20. (a) WOLVERINE AND THE ELK SKULL4
[A Fragment.]

Some one had killed an elk, and the animals or birds had eaten all the flesh and scattered the bones.  Wolverine came along and discovered the bones. He was very hungry.  He looked them all over, but could find nothing on them to eat.  Then he noticed the skull lying half concealed in the grass.  He found that it had been picked clean.  Only the brains remained inside.

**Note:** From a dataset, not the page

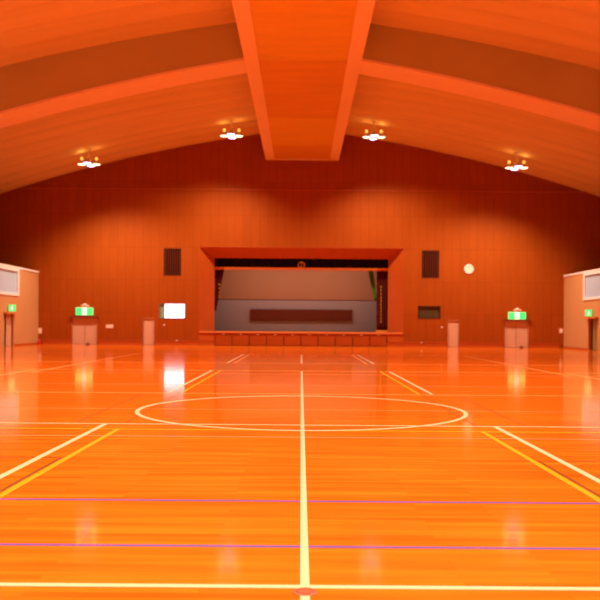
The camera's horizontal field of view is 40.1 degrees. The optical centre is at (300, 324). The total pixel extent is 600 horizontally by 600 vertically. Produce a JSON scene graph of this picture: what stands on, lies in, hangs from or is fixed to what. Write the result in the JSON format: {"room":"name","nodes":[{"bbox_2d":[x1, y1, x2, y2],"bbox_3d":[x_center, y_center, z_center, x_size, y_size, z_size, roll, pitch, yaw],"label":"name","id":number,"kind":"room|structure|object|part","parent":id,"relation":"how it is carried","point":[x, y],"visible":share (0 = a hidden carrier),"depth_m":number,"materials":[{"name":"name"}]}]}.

He wished very much to eat the brains, and squeezed his head into the skull.  After he had licked out the brains he found that he could not get his head out again.  He travelled about, being unable to see and to eat.  When he travelled through the woods, the antlers hit the trees and thus made him sore.  He said, "I shall die if people do not find me, and nobody will see me in the woods."  He came to a bushy part of the country.  The willows were so thick there, that he became exhausted from dragging the antlers through them.  At last he reached an open grassy country.  The grass did not impede him and did not make him sore.  Here he could be seen a long ways off.  He travelled about in the open country, and became very poor and weak.  At last a party of Indians who were hunting saw him.  They watched him.  Someone said it was an elk; and others said it was not, because its body was very low and near the ground.  They approached, and saw that it was Wolverine with his head in an elk's skull.  They broke the skull and released him.  Some say they killed him and then took off the skull.

    1 The narrator said that the animal that chased Coyote was believed to be an elk, and that the incidents in the story happened in the upper part of the Nicola Valley.  A few people say that it was a buffalo, and that most of the incidents happened on the plains.  The story is old. - See BBAE 59 : 295 (note 1); this volume, p.76.
    2 Some informants say they were only bird-arrows.
    3 Many say he inserted arrow-stone, or placed sharp arrow-points in the tips.
    4 Ojibwa (Jones PAES 7 [pt. 2] : 123, 165, 419).